------ GIVEN INFORMATION ------

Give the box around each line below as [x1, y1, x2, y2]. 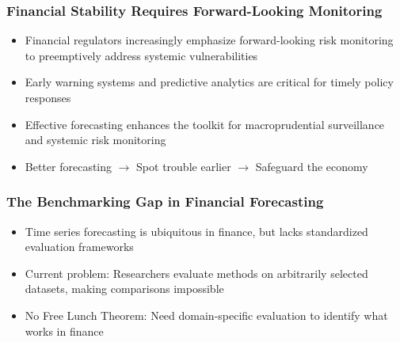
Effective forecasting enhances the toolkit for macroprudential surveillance [25, 116, 385, 132]
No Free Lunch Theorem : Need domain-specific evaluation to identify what [25, 306, 388, 323]
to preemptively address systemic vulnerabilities [25, 47, 258, 63]
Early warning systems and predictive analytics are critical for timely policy [25, 74, 394, 90]
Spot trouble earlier [136, 158, 231, 174]
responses [25, 89, 71, 105]
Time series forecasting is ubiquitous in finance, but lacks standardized [25, 222, 368, 239]
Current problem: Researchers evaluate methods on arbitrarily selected [25, 264, 368, 281]
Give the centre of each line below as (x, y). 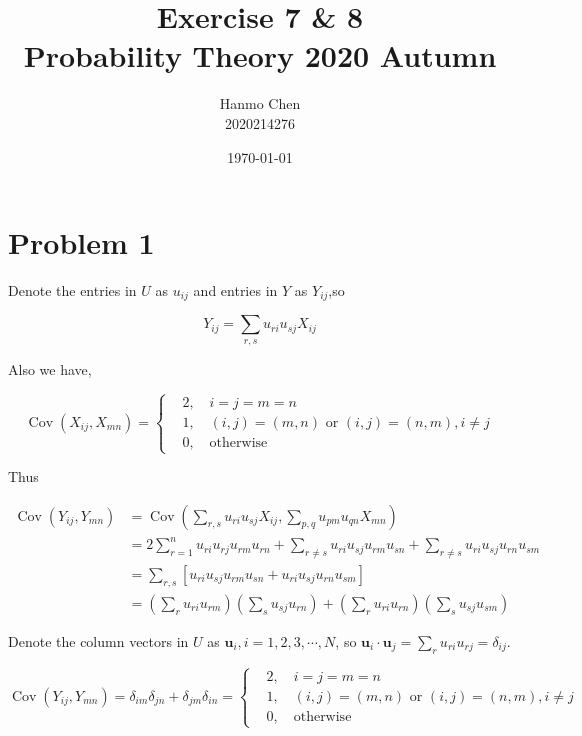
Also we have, (50, 368)
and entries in (235, 290)
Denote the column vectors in (98, 640)
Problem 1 (81, 242)
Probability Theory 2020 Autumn (260, 55)
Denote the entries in (72, 290)
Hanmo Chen (260, 103)
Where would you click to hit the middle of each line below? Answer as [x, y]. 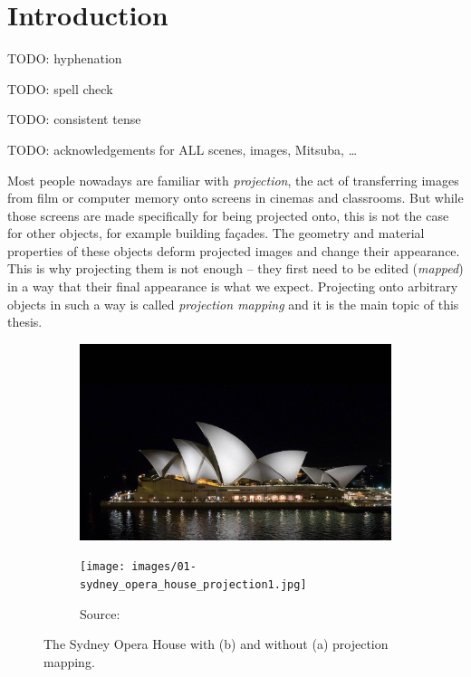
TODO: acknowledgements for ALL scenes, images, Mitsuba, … [183, 149]
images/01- [164, 567]
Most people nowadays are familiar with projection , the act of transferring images [233, 180]
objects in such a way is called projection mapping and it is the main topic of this [233, 304]
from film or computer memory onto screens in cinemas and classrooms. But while [235, 198]
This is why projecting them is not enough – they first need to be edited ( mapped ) [235, 268]
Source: [100, 613]
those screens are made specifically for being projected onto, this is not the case [228, 215]
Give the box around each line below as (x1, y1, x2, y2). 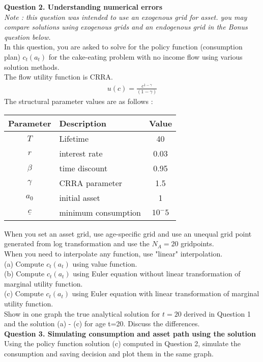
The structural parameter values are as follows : (4, 96, 153, 107)
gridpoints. (181, 238, 214, 249)
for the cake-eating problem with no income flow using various (48, 51, 243, 62)
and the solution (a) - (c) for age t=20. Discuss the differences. (4, 318, 200, 329)
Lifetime (59, 132, 89, 144)
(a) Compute (4, 258, 44, 269)
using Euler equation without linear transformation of (73, 268, 241, 279)
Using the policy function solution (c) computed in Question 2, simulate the (4, 338, 241, 349)
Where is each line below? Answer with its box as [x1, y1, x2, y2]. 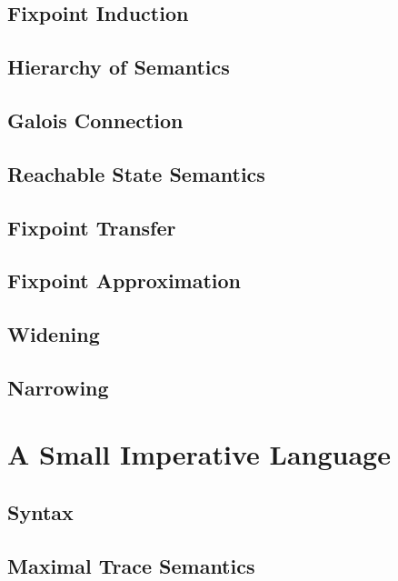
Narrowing [7, 373, 109, 401]
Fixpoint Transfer [7, 213, 176, 241]
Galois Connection [7, 105, 184, 134]
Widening [7, 320, 100, 348]
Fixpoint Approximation [7, 266, 242, 295]
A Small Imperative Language [7, 436, 391, 473]
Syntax [7, 498, 74, 526]
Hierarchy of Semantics [7, 53, 230, 81]
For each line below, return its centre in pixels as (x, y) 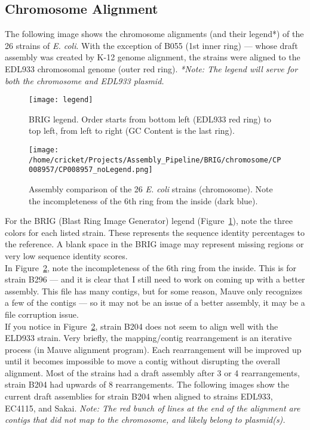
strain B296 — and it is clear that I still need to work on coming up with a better (155, 279)
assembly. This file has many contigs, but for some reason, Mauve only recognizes (154, 291)
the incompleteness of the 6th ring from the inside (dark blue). (143, 200)
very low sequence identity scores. (66, 255)
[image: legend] (61, 100)
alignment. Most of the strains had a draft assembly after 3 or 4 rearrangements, (152, 372)
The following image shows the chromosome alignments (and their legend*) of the (154, 34)
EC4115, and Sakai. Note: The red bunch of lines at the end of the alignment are (153, 408)
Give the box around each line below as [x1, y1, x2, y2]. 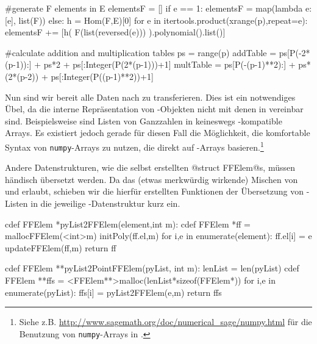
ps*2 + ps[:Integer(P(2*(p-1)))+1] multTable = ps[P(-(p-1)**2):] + [43, 58, 296, 71]
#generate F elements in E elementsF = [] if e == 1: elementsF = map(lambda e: [5, 2, 312, 14]
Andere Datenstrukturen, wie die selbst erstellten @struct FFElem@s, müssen [5, 161, 296, 174]
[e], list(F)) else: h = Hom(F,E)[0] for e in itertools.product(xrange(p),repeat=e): [5, 13, 308, 26]
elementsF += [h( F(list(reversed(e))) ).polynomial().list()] [5, 26, 226, 38]
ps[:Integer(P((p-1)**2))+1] [51, 70, 154, 82]
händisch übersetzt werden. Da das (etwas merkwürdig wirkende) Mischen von [5, 173, 298, 185]
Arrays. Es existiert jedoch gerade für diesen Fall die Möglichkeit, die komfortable [5, 126, 310, 139]

------

## WORK ITEM
Transcribe nothing except the lines from the one with "händisch übersetzt werden." through the end of the data above, each exactly as it appears.

## SOLUTION FOR THIS EXERCISE
händisch übersetzt werden. Da das (etwas merkwürdig wirkende) Mischen von [5, 173, 298, 185]
Arrays. Es existiert jedoch gerade für diesen Fall die Möglichkeit, die komfortable [5, 126, 310, 139]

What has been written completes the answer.